Macron contre la lenteur kanak
Ainsi l'interminable processus des accords de Nouméa se termine-t-il en farce tragique, avec un référendum boycotté par les indépendantistes du FLNKS, et donnant 96 % des suffrages au maintien de la Nouvelle-Calédonie dans la République française (la participation stagne à 44%). Quasi-seul dans la classe politique comme d'habitude, Mélenchon en conclut que ce vote est nul et non avenu, tandis que Jadot l'analyse comme "légal"
, mais pas "légitime"
(Sandrine Rousseau, elle, est sur la même position que Mélenchon).
Pourquoi les indépendantistes ont-ils boycotté le scrutin ? Ce n'est pas toujours rappelé dans les reportages sur le référendum, alors je le rappelle : la raison invoquée est le deuil, après 280 morts du Covid sur le territoire. Un deuil d'un an, décrété par le Sénat coutumier, une institution de seize membres créée par les Accords de Nouméa. Devant ce motif, deux réactions sont possibles. La réaction de Macron, qui, dans une désinvolture qu'il faut bien appeler néocoloniale, a maintenu la date du scrutin au 12 décembre, en dépit du deuil. Un an de deuil ? Et puis quoi, encore ? Pourquoi pas dix ans, tant que vous y êtes ? Allez les amish Kanaks, enterrez vos morts, et tournons-nous vers l'avenir. Et d'ailleurs, toutes les communautés ont été touchées par le virus, pas seulement les Kanaks !

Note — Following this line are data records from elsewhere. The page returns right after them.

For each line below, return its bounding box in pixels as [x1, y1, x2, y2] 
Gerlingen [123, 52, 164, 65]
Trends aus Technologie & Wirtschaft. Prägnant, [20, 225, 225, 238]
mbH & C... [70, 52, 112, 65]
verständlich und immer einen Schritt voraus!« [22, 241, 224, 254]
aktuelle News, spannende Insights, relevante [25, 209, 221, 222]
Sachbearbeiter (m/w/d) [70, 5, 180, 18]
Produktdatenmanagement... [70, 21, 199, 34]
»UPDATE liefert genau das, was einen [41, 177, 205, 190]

Cette réaction est compréhensible de la part de qui n'a jamais été en contact avec la société kanak. Le temps n'y a pas la même densité que dans les sociétés occidentales. Les rites ancestraux y ont conservé leur force contraignante. Tout au moins était-ce le cas, en 1984, quand j'y couvrais la première insurrection qui devait ouvrir la voie, quatre ans plus tard, aux accords de Nouméa. Chaque reportage dans une tribu commençait, assis sous le banian, par l'échange des petits cadeaux de la coutume, et les paroles rituelles de bienvenue. Il ne s'agissait pas de griller l'étape. Ensuite, on pouvait discuter. A leur rythme. Ce n'était pas toujours confortable quand approchait en métropole l'heure du bouclage, mais c'était ainsi. Cette coutume, mes confrères l'observaient, plus ou moins contraints, plus ou moins respectueusement. Les Kanaks ne perdaient pas une miette de ces nuances. Respecter cette lenteur, c'était respecter les Kanaks.

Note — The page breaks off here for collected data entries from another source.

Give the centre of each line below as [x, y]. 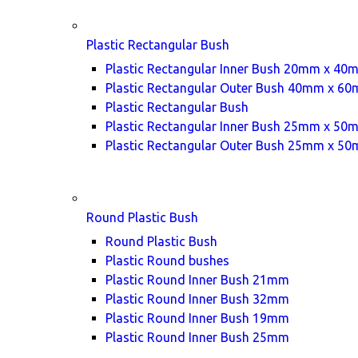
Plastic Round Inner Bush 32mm [197, 299]
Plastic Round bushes [167, 261]
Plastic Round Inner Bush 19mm [197, 318]
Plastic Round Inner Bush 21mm [197, 280]
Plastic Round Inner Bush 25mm [197, 337]

Les indépendantistes sont aussi des politiques, donc des stratèges. Il est bien entendu possible qu'ils aient considéré ce deuil d'un an, aussi, comme un bon prétexte pour invalider un scrutin qu'ils considéraient perdu d'avance. En tout état de cause, le feuilleton n'est pas terminé. Comme si la Calédonie devait rester éternellement un pied dedans, un pied dehors.